== Task directions ==
An exact copy of the records is required, minus the pictures they hold.

== Data for the task ==
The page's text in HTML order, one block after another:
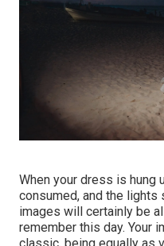
When your dress is hung
consumed, and the
images will certainly be
remember this day. Your
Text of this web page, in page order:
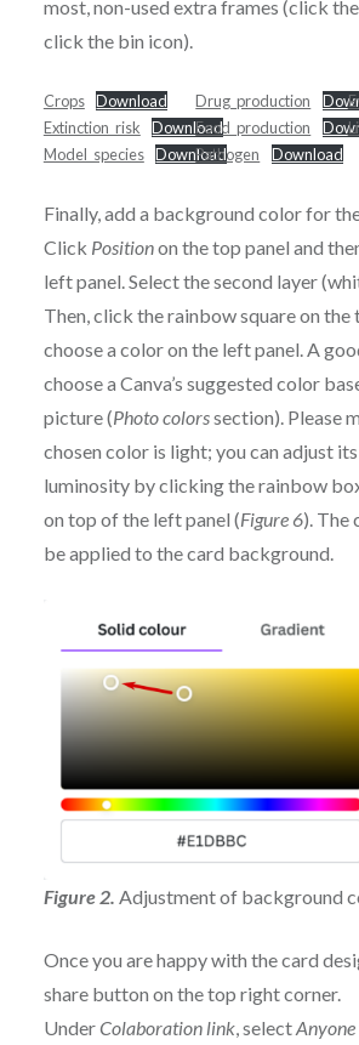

== Task response ==
The page's text in HTML order, one block after another:
When your dress is hung
consumed, and the
images will certainly be
remember this day. Your
Text of this web page, in page order:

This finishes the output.